-------- Exercise input

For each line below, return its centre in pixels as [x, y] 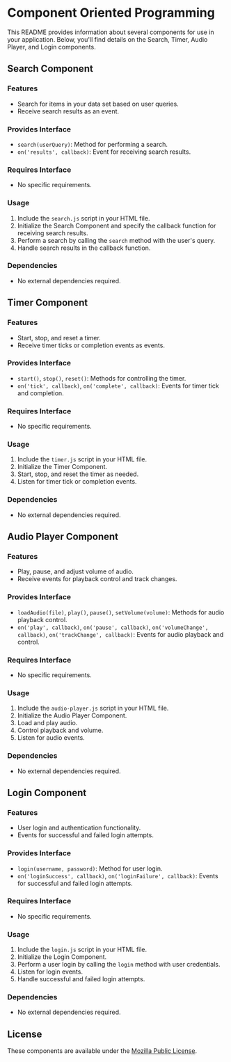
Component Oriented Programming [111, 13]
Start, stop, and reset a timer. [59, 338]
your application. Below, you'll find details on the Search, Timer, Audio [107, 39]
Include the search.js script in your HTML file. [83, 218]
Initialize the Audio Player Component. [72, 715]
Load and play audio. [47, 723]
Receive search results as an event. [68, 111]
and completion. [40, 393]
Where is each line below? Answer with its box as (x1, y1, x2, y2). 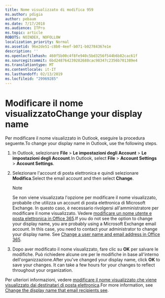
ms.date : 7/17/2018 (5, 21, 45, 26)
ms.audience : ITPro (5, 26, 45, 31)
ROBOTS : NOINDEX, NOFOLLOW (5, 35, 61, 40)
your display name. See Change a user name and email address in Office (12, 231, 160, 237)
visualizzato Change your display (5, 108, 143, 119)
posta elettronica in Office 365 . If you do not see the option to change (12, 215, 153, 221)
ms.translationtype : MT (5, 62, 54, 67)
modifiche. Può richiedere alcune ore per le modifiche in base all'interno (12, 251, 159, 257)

----------------
-------- Exercise input

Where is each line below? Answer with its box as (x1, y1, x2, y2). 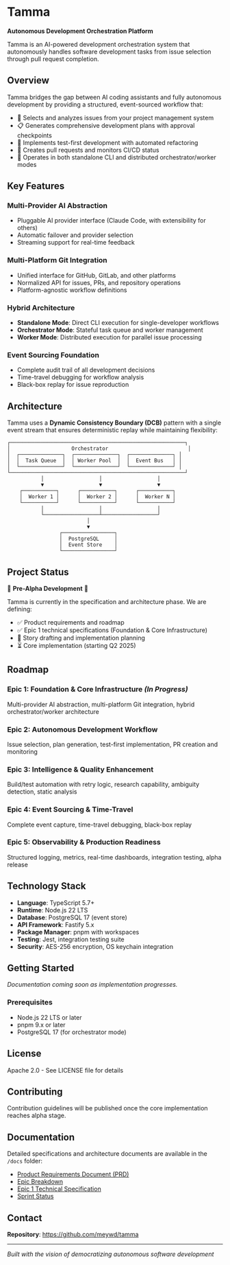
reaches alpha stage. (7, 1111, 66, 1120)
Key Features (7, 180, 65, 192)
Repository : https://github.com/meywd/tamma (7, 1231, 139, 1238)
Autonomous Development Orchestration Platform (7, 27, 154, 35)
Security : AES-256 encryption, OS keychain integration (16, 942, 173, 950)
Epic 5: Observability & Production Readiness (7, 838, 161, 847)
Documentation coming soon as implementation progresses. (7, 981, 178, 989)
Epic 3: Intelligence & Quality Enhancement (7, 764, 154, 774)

----------------
-------- Exercise input

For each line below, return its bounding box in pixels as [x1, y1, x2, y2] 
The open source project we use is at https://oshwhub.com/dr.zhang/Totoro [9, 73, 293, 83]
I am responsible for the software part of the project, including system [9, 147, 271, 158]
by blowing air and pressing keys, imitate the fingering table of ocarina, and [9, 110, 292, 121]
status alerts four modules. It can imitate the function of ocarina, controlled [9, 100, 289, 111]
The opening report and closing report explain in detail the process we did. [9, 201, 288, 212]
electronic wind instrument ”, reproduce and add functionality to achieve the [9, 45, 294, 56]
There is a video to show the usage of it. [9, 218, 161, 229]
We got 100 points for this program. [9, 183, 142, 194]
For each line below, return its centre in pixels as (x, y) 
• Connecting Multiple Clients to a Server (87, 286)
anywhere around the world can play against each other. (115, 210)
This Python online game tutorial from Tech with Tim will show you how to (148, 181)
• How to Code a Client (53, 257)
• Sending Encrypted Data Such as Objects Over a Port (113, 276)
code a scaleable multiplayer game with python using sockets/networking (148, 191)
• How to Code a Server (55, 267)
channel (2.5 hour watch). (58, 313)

----------------

> [Exercise aim]
The answer consists of the lines above that include the word "ocarina", each copied exactly.

> [Result]
by blowing air and pressing keys, imitate the fingering table of ocarina, and [9, 110, 292, 121]
status alerts four modules. It can imitate the function of ocarina, controlled [9, 100, 289, 111]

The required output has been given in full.